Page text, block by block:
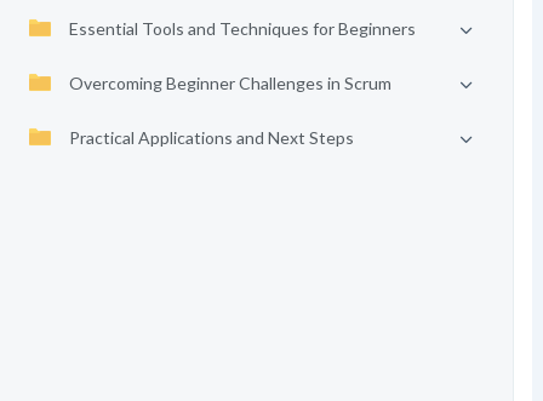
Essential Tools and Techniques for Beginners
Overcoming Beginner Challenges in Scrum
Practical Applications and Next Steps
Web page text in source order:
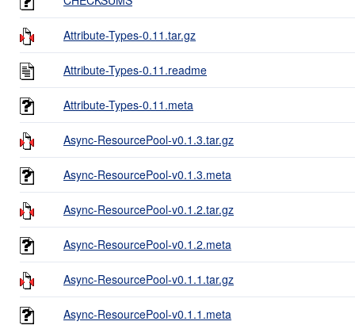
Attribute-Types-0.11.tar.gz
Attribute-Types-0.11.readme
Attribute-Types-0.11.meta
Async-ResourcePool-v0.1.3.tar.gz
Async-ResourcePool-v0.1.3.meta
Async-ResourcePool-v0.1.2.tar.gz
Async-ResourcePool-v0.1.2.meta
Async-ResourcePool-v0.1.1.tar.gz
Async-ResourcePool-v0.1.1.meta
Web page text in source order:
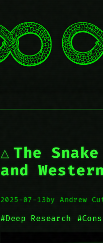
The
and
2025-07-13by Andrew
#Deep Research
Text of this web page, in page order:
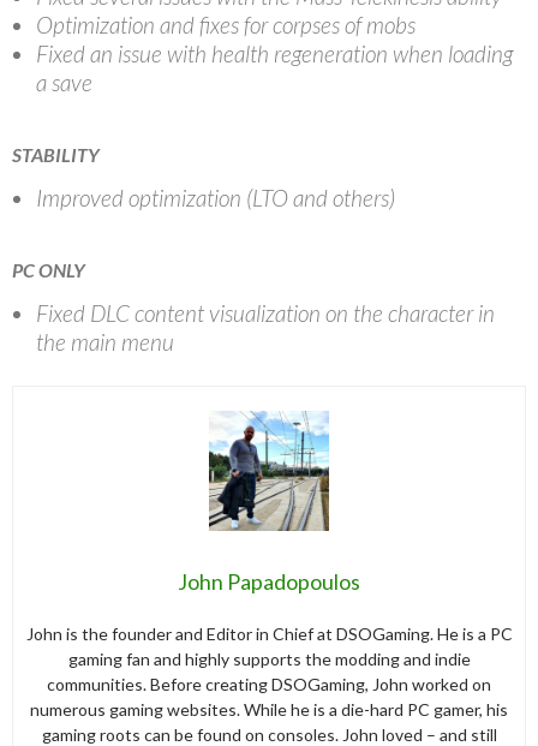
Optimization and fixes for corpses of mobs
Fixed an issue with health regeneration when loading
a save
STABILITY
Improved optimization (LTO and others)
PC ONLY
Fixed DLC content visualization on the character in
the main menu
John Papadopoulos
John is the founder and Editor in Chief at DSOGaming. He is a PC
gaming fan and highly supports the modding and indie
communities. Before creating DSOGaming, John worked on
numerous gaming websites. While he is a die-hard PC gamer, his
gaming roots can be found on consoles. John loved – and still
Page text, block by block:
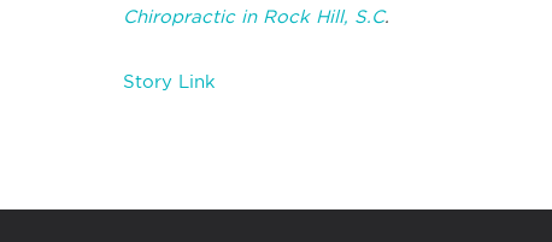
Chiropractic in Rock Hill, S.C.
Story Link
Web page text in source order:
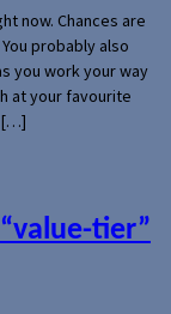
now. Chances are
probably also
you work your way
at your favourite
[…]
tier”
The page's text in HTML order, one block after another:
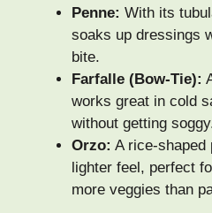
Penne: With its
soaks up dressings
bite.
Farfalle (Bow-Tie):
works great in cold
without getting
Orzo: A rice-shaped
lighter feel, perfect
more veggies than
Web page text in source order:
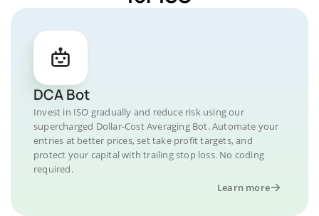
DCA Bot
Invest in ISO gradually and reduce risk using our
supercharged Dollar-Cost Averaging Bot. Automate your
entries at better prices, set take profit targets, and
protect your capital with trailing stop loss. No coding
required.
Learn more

> **WHAT THE EXERCISE ASKS**
From the line containing "The page's text" down to the final line of the records above, restate every line word for word, add nothing, and skip the pictures.

> **SOLUTION FOR THIS EXERCISE**
The page's text in HTML order, one block after another:
Penne: With its
soaks up dressings
bite.
Farfalle (Bow-Tie):
works great in cold
without getting
Orzo: A rice-shaped
lighter feel, perfect
more veggies than
Web page text in source order:
DCA Bot
Invest in ISO gradually and reduce risk using our
supercharged Dollar-Cost Averaging Bot. Automate your
entries at better prices, set take profit targets, and
protect your capital with trailing stop loss. No coding
required.
Learn more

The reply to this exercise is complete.